## [The problem]
Using the records below, copy out exactly the line that contains "You are not logged in." and every line that follows it, up to and including the last, and no others.

Stored dataset items:
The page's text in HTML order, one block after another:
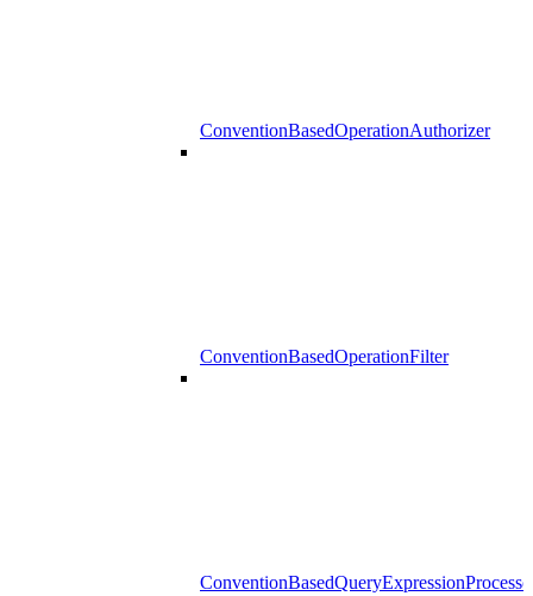
ConventionBasedOperationAuthorizer
ConventionBasedOperationFilter
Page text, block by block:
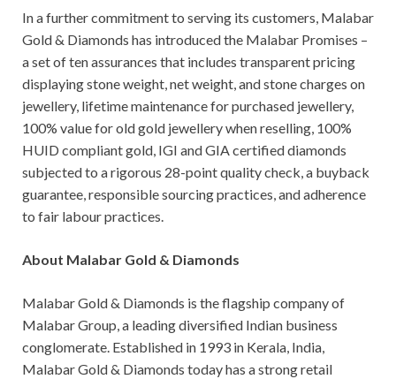
In a further commitment to serving its customers, Malabar
Gold & Diamonds has introduced the Malabar Promises –
a set of ten assurances that includes transparent pricing
displaying stone weight, net weight, and stone charges on
jewellery, lifetime maintenance for purchased jewellery,
100% value for old gold jewellery when reselling, 100%
HUID compliant gold, IGI and GIA certified diamonds
subjected to a rigorous 28-point quality check, a buyback
guarantee, responsible sourcing practices, and adherence
to fair labour practices.
About Malabar Gold & Diamonds
Malabar Gold & Diamonds is the flagship company of
Malabar Group, a leading diversified Indian business
conglomerate. Established in 1993 in Kerala, India,
Malabar Gold & Diamonds today has a strong retail
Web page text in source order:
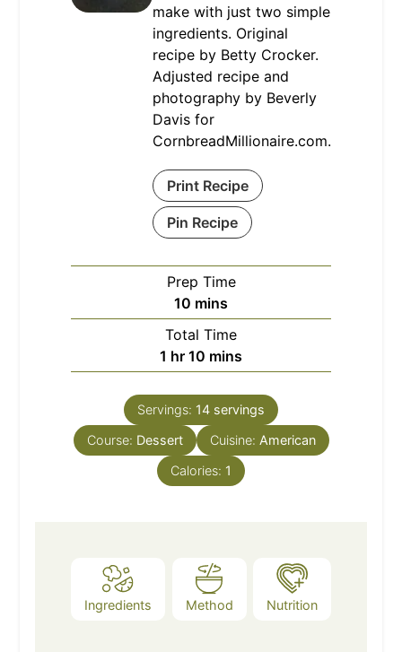
make with just two simple
ingredients. Original
recipe by Betty Crocker.
Adjusted recipe and
photography by Beverly
Davis for
CornbreadMillionaire.com.
Print Recipe
Pin Recipe
Prep Time
10 minutes
mins
Total Time
1 hour
hr 10 minutes
mins
Servings: 14 servings
Course: Dessert Cuisine: American
Calories: 1
Ingredients Method Nutrition
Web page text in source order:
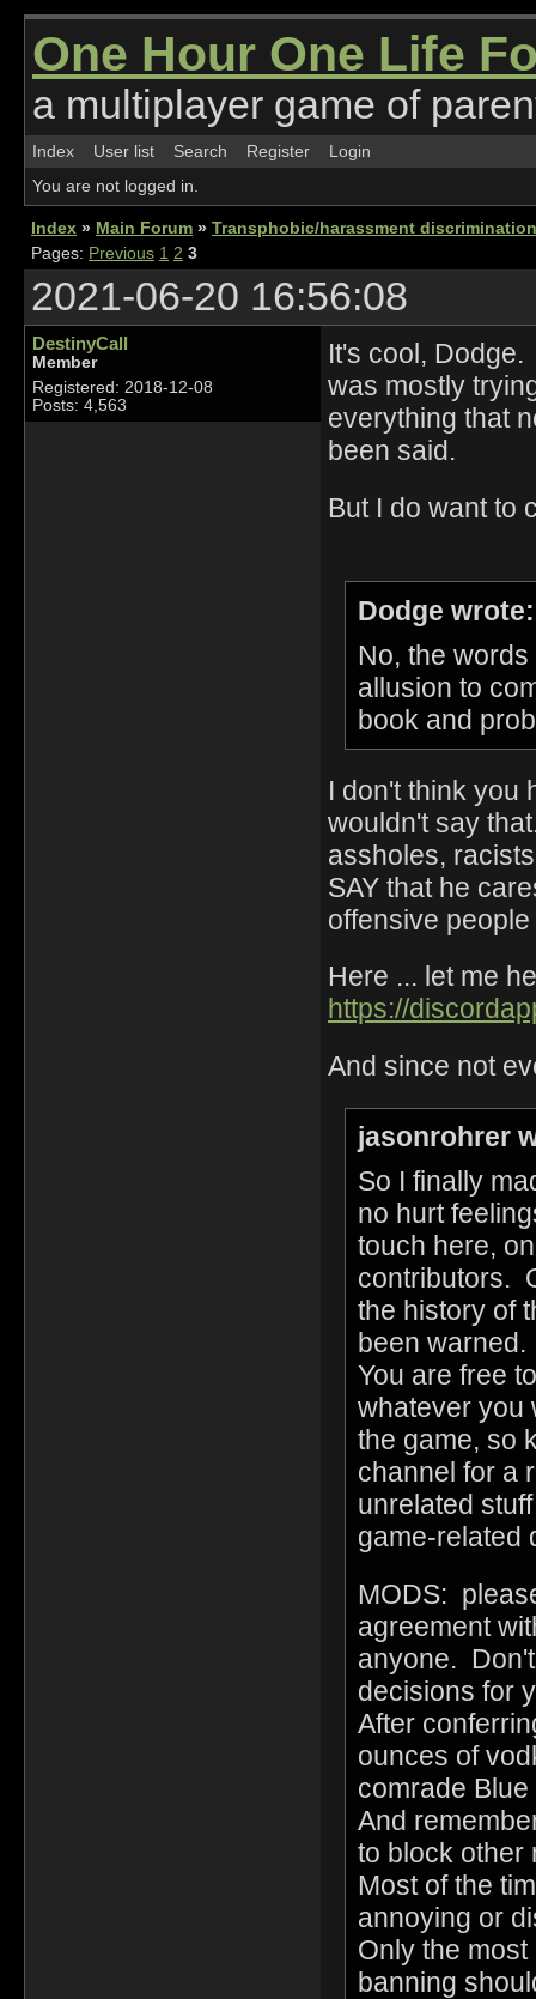
One Hour One Life
a multiplayer game of
Index User list Search Register
Login
You are not logged in.
Index » Main Forum » Transphobic/harassment
Pages: Previous 1 2 3
2021-06-20 16:56:08
DestinyCall
Member
Registered: 2018-12-08
Posts: 4,563
It's cool,
was mostly
everything that
been said.
But I do want to
Dodge wrote:
No, the
allusion to
book and
I don't think you
wouldn't say
assholes,
SAY that he
offensive
Here ... let me
https://
And since not
jasonrohrer
So I finally
no hurt
touch here,
contributors.
the history of
been
You are free
whatever you
the game, so
channel for a
unrelated
game-related
MODS:
agreement
anyone.
decisions for
After
ounces of
comrade
And
to block other
Most of the
annoying or
Only the
banning

## [Result of the exercise]
You are not logged in.
Index » Main Forum » Transphobic/harassment
Pages: Previous 1 2 3
2021-06-20 16:56:08
DestinyCall
Member
Registered: 2018-12-08
Posts: 4,563
It's cool,
was mostly
everything that
been said.
But I do want to
Dodge wrote:
No, the
allusion to
book and
I don't think you
wouldn't say
assholes,
SAY that he
offensive
Here ... let me
https://
And since not
jasonrohrer
So I finally
no hurt
touch here,
contributors.
the history of
been
You are free
whatever you
the game, so
channel for a
unrelated
game-related
MODS:
agreement
anyone.
decisions for
After
ounces of
comrade
And
to block other
Most of the
annoying or
Only the
banning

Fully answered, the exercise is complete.